21.08., 13:00
Bei einer Auseinandersetzung in einem Geschäft in Altlindenau ist ein 29-Jähriger durch Messerstiche verletzt worden; der 42-jährige Tatverdächtige wurde verhaftet.
Am Donnerstagabend, 20. August, kam es gegen 20:15 Uhr in einem Ladengeschäft in der Henricistraße im Leipziger Stadtteil Altlindenau zu einer gefährlichen Körperverletzung. Ein 42-Jähriger verletzte den 29-jährigen Verkäufer mit einem Messer. Der Mann wurde mit Verletzungen ins Krankenhaus gebracht.
Tatverdächtiger gefasst
Zeugen halfen der Polizei, den mutmaßlichen Täter in der unmittelbaren Nähe zu stellen. Beamte sicherstellten das mutmaßliche Tatwerkzeug. Bei der Überprüfung des 42-Jährigen stellte sich heraus, dass bereits ein Haftbefehl des Amtsgerichts Leipzig gegen ihn vorlag – wegen gefährlicher Körperverletzung und Widerstand gegen Vollstreckungsbeamte. Er wurde festgenommen und zur Staatsanwaltschaft vorgeführt. Der Haftbefehl wurde in Vollzug gesetzt.
Während der Maßnahmen wurde außerdem ein 28-Jähriger festgenommen, der mit dem Geschäft verbunden ist. Gegen ihn lag ein Vollstreckungshaftbefehl wegen einer unbezahlten Geldstrafe vor.

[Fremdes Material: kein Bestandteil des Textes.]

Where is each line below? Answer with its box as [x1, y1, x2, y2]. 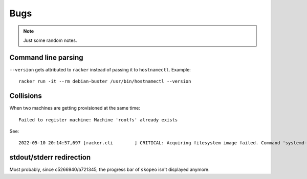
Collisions [9, 92, 42, 100]
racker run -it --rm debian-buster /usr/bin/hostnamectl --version [18, 79, 191, 84]
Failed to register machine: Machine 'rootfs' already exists [18, 117, 178, 122]
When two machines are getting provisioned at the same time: [9, 105, 140, 111]
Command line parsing [9, 53, 84, 62]
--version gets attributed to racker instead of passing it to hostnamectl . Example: [9, 66, 191, 72]
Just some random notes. [23, 37, 77, 43]
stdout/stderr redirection [9, 153, 91, 162]

Die Ermittlungen zu den Hintergründen der Auseinandersetzung dauern an.
Quelle: Medienservice Sachsen, Mitteilung vom 21. August 2026
20.08., 12:30
In der Nacht zum 16. August wurden zwei Radfahrer in Leipzig-Zentrum-Nordwest von fünf Personen überfallen und ausgeraubt.
Auf der Festwiese am Sportforum kam es kurz nach Mitternacht zu einem Übergriff. Zwei Fußballfans waren mit ihren Fahrrädern vom Elsterflutbecken in Richtung der Festwiese unterwegs, als sie von fünf Tätern angegriffen wurden.
Zunächst wurde der bis dato unbekannte Begleiter eines 28-Jährigen angesprochen und angegriffen. Der 28-Jährige versuchte einzugreifen, wurde daraufhin selbst körperlich überwältigt. Beiden Männern wurden ihre Fanutensilien gewaltsam entrissen. Die Täter flohen anschließend in einem dunklen BMW-Kombi.
Personenbeschreibung: Einer der fünf Täter ist zwischen 20 und 25 Jahre alt, etwa 1,80 Meter groß, hat kurze Haare und trug ein T-Shirt und kurze Hose.
Die Polizei ermittelt wegen Raubes und räuberischer Erpressung. Gesucht werden Zeugen sowie der bislang unbekannte zweite Geschädigte. Hinweise nimmt die Kriminalpolizei Leipzig unter der Telefonnummer (0341) 966 4 6666 entgegen.
Quelle: Medienservice Sachsen, Mitteilung vom 20. August 2026.
19.08., 20:18
Sechs Kinder haben am Montag in Halle (Saale) Ammendorf einen Gegenstand in das Gleis eines Güterzuges geworfen. Die Bundespolizei ermittelt wegen gefährlichen Eingriffs in den Bahnverkehr.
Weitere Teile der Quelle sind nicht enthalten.